O senador Benedito de Lira (PP-AL) também tem ligações cordiais com empresas que compõem a lista de responsáveis por irregularidades. Discreto na atuação parlamentar, o político alagoano é frequentador assíduo de gabinetes ministeriais na tentativa de angariar recursos para a BR-101 Sul. Não por coincidência, Benedito foi o único da bancada a receber doação direta de R$ 200 mil da construtora Constran, uma das responsáveis pelas obras. Os trechos alvos da auditoria do TCU apresentaram orçamento base de R$ 29,8 milhões e superfaturamento de 43% desse valor. Em Minas Gerais, a adequação de trecho rodoviário na BR-135, com orçamento inicial de R$ 488 milhões, também chama a atenção. O TCU encontrou irregularidades nos procedimentos de licitação e superfaturamento em diversos trechos. A obra é defendida pela bancada mineira há anos. Em 2009, recebeu R$ 22 milhões em emendas coletivas. Pelo menos duas das empresas que participam dos consórcios retribuíram parlamentares na campanha do ano passado. As empresas Engesolo e Fidens doaram juntas R$ 400 mil para o comitê do deputado Eduardo Azeredo (PSDB-MG) e R$ 120 mil para o de Rodrigo de Castro (PSDB-MG). Azeredo garantiu à ISTOÉ que não tem nada a ver com a conduta das empresas.

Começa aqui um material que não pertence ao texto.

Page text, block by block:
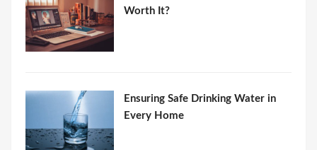
Worth It?
Ensuring Safe Drinking Water in
Every Home
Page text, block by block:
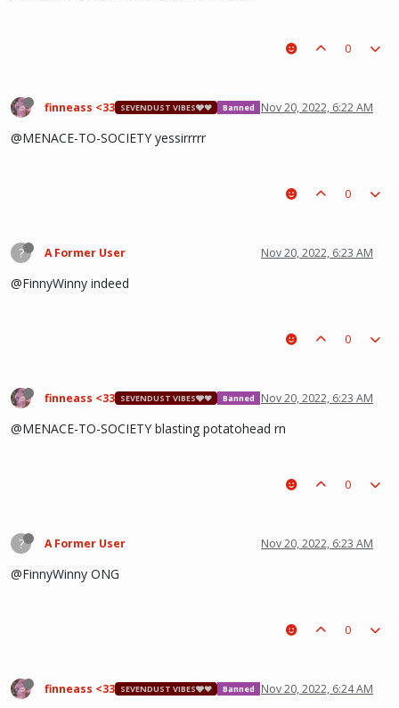
0
finneass <33 SEVENDUST VIBES🩶❤ Banned Nov 20, 2022, 6:22 AM
@MENACE-TO-SOCIETY yessirrrrr
0
? A Former User Nov 20, 2022, 6:23 AM
@FinnyWinny indeed
0
finneass <33 SEVENDUST VIBES🩶❤ Banned Nov 20, 2022, 6:23 AM
@MENACE-TO-SOCIETY blasting potatohead rn
0
? A Former User Nov 20, 2022, 6:23 AM
@FinnyWinny ONG
0
finneass <33 SEVENDUST VIBES🩶❤ Banned Nov 20, 2022, 6:24 AM
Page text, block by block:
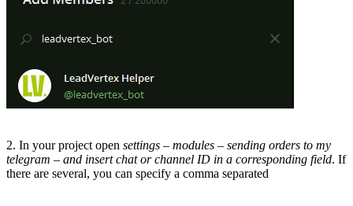
2. In your project open settings – modules – sending orders to my
telegram – and insert chat or channel ID in a corresponding field. If
there are several, you can specify a comma separated
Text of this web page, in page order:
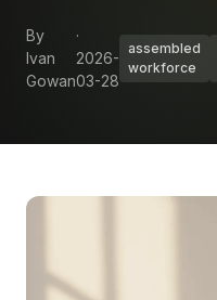
By
Ivan
Gowan
·
2026-
03-28
assembled
workforce
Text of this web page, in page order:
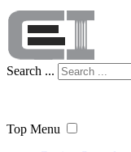
Search ...
Top Menu
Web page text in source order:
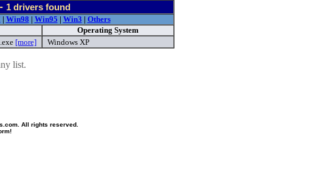
1drivers found
| Win98 | Win95 | Win3 | Others
Operating System
[more] Windows XP
list.
All rights reserved.
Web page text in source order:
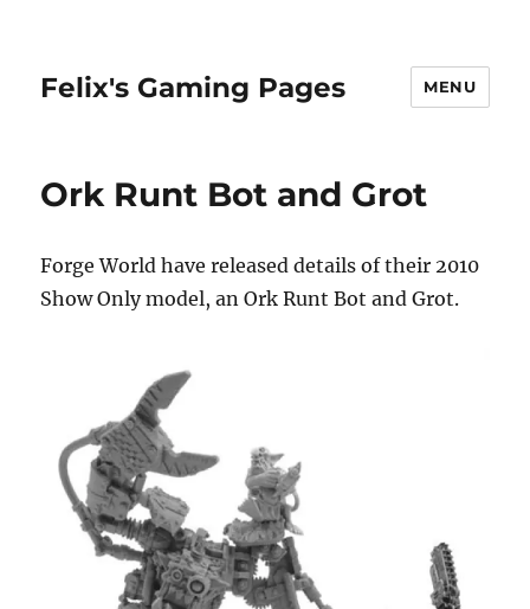
Felix's Gaming Pages MENU
Ork Runt Bot and Grot
Forge World have released details of their 2010
Show Only model, an Ork Runt Bot and Grot.
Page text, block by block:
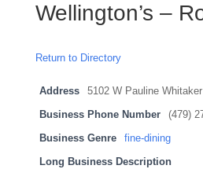
Wellington’s –
Return to Directory
Address 5102 W Pauline
Business Phone Number (479)
Business Genre fine-dining
Long Business Description
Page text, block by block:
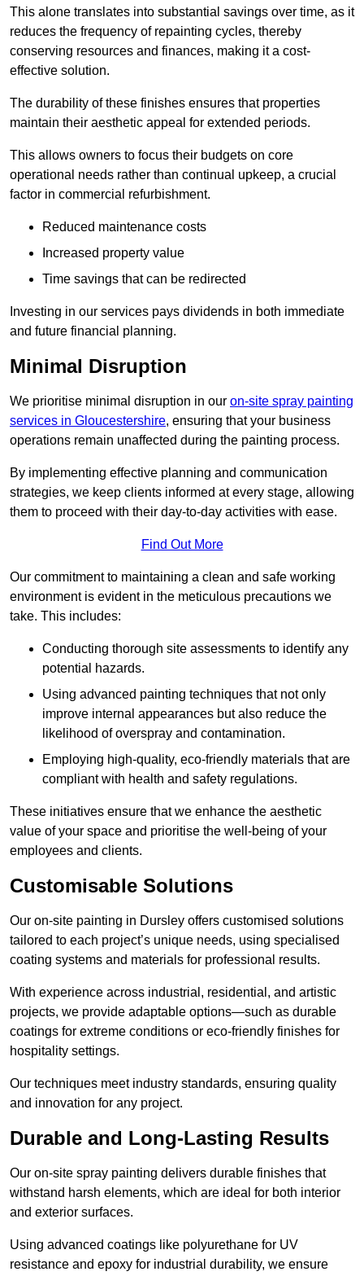
This alone translates into substantial savings over time, as it
reduces the frequency of repainting cycles, thereby
conserving resources and finances, making it a cost-
effective solution.
The durability of these finishes ensures that properties
maintain their aesthetic appeal for extended periods.
This allows owners to focus their budgets on core
operational needs rather than continual upkeep, a crucial
factor in commercial refurbishment.
Reduced maintenance costs
Increased property value
Time savings that can be redirected
Investing in our services pays dividends in both immediate
and future financial planning.
Minimal Disruption
We prioritise minimal disruption in our on-site spray painting
services in Gloucestershire, ensuring that your business
operations remain unaffected during the painting process.
By implementing effective planning and communication
strategies, we keep clients informed at every stage, allowing
them to proceed with their day-to-day activities with ease.
Find Out More
Our commitment to maintaining a clean and safe working
environment is evident in the meticulous precautions we
take. This includes:
Conducting thorough site assessments to identify any
potential hazards.
Using advanced painting techniques that not only
improve internal appearances but also reduce the
likelihood of overspray and contamination.
Employing high-quality, eco-friendly materials that are
compliant with health and safety regulations.
These initiatives ensure that we enhance the aesthetic
value of your space and prioritise the well-being of your
employees and clients.
Customisable Solutions
Our on-site painting in Dursley offers customised solutions
tailored to each project’s unique needs, using specialised
coating systems and materials for professional results.
With experience across industrial, residential, and artistic
projects, we provide adaptable options—such as durable
coatings for extreme conditions or eco-friendly finishes for
hospitality settings.
Our techniques meet industry standards, ensuring quality
and innovation for any project.
Durable and Long-Lasting Results
Our on-site spray painting delivers durable finishes that
withstand harsh elements, which are ideal for both interior
and exterior surfaces.
Using advanced coatings like polyurethane for UV
resistance and epoxy for industrial durability, we ensure
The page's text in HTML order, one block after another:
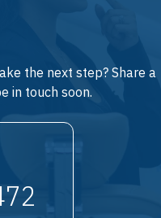
the next step? Share a
in touch soon.
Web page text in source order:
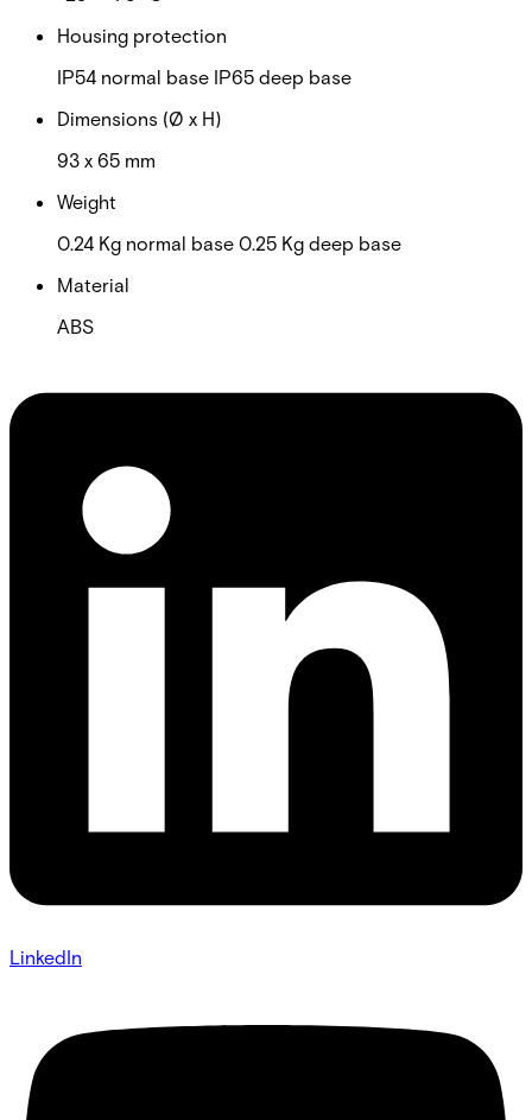
Housing protection
IP54 normal base IP65 deep base
Dimensions (Ø x H)
93 x 65 mm
Weight
0.24 Kg normal base 0.25 Kg deep base
Material
ABS
LinkedIn

O superfaturamento nas obras tem sido o principal problema no rol dos 161 processos abertos pelo TCU nos últimos anos para analisar obras comandadas pelo DNIT. “As falhas geralmente já vêm incluídas nos editais, que trazem preços muito superiores ao valor real”, conta André Mendes, secretário de fiscalização de obras do tribunal. A atuação do TCU na fiscalização do uso de recursos públicos em rodovias pode ser prejudicada pelo Congresso. O dispositivo da Lei de Diretrizes Orçamentárias para 2012 vincula a validade das conclusões dos auditores ao parecer de um ministro da Corte. Na prática, significa que, até a decisão de um dos ministros, não haverá punições. A mudança na legislação foi interpretada como uma brecha para permitir a continuidade de obras com irregularidades graves. E mais: com a garantia de que as construtoras vão ganhar tempo antes da suspensão dos pagamentos. A troca de favores, portanto, vai bem além das eleições. E quem paga a conta é o contribuinte.